The fix: implement a maximum queue timeout. If no other request arrives within 100ms, process the single request immediately. Batching should never add noticeable latency for interactive users.
Evaluating Latency
You cannot optimize what you do not measure. Latency evaluation requires instrumenting every stage of the pipeline.
Metrics to Track
Pipeline latency breakdown (ms):
network_in: 45
auth: 2
retrieval: 320
reranking: 45
context_assembly: 12
provider_queue: 180
prefill: 950
decode_first_token: 35
total_generation: 3450
network_out: 8
TTFT = network_in + auth + retrieval + reranking + context_assembly + provider_queue + prefill = 1554ms
Total latency = TTFT + generation + network_out = 5012ms
What to Monitor
| Metric | What It Tells You | Alert Threshold |
|---|---|---|
| P50 TTFT | Typical user experience | > 2s |
| P95 TTFT | Worst-case experience | > 5s |
| P50 tokens per second | Typical generation speed | < 20 tok/s |
| P95 tokens per second | Slowest generation | < 5 tok/s |
| Provider queue time | Provider congestion | > 2s |
| Streaming error rate | Connection drops | > 1% |
| Cancel rate | Users abandoning | Investigate above 10% |
| Cache hit rate | Prefix cache effectiveness | < 20% |
Per-Feature Latency Budgets
Different features tolerate different latency.
| Feature | TTFT Budget | Total Latency Budget | Priority |
|---|---|---|---|
| Real-time chat | < 500ms | < 5s | Critical |
| Code completion | < 200ms | < 2s | Critical |
| Document summarization | < 3s | < 15s | Medium |
| Batch processing | < 10s | < 60s | Low |
Debugging rule: If a response feels slow, check the latency breakdown. If TTFT is high, look at prompt size and provider queueing. If generation speed is slow, look at model size, batch configuration, and speculative decoding. The breakdown tells you where to invest.
A Complete Streaming Request, End to End
Here is how a single streaming request flows through the entire optimized pipeline:
This flow combines every optimization in this guide: streaming for perceived latency, prefix caching for TTFT, context trimming for prefill speed, cancel propagation for cost control, and metrics for continuous improvement.
What to Remember for Interviews
When explaining streaming and latency optimization, tell the story in order:
- Streaming converts wall-clock time into perceived speed: The user sees the first token quickly even if total generation is the same. SSE is the simplest protocol for web streaming.

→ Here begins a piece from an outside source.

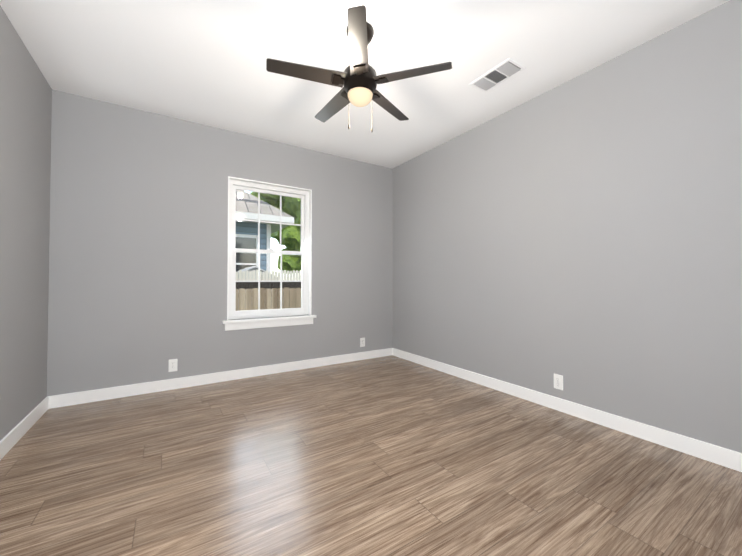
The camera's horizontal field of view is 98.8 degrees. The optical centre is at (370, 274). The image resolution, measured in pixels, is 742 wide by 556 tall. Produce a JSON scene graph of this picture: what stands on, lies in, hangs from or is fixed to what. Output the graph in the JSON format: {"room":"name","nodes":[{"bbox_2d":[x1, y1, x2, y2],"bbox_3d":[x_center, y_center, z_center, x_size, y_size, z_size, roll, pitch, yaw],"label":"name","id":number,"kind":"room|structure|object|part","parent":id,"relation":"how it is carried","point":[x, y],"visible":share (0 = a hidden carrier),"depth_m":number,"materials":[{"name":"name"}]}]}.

- TTFT and generation speed are separate metrics: TTFT depends on prompt size, provider queueing, and prefix caching. Generation speed depends on model size, batching, and speculative decoding. Optimize the metric that matters for your use case.
- TTFT optimization starts with prompt size: Shorter prompts prefill faster. Cache the stable prefix. Trim retrieval results aggressively. Do not pay the prefill cost for tokens the user does not need.
- KV cache is the memory bottleneck: It scales with context length, batch size, and model dimensions. PagedAttention reduces fragmentation. Memory-based admission control prevents OOM failures.
- Continuous batching is the standard for serving: It improves GPU utilization by 2-3x over static batching. But respect latency budgets — set maximum queue timeouts for interactive features.
- Speculative decoding reduces generation latency when draft acceptance is high: The draft model must align with the target model. Simple, predictable tasks benefit most.
- UX patterns reduce perceived latency: Streaming, progress indicators, cancel buttons, and concise defaults all make the system feel faster without changing the backend.
- Cancel propagation saves money: When the user disconnects, stop generation. Every token generated after the user leaves is wasted spend.
Practice: Design a streaming chat API for a RAG assistant that answers billing questions. Your TTFT budget is 500ms, total latency budget is 5s. Include retrieval timing, SSE events (status, token, citation, done), cancellation with provider propagation, timeout handling, and metrics for TTFT, TPOT, and total latency per request.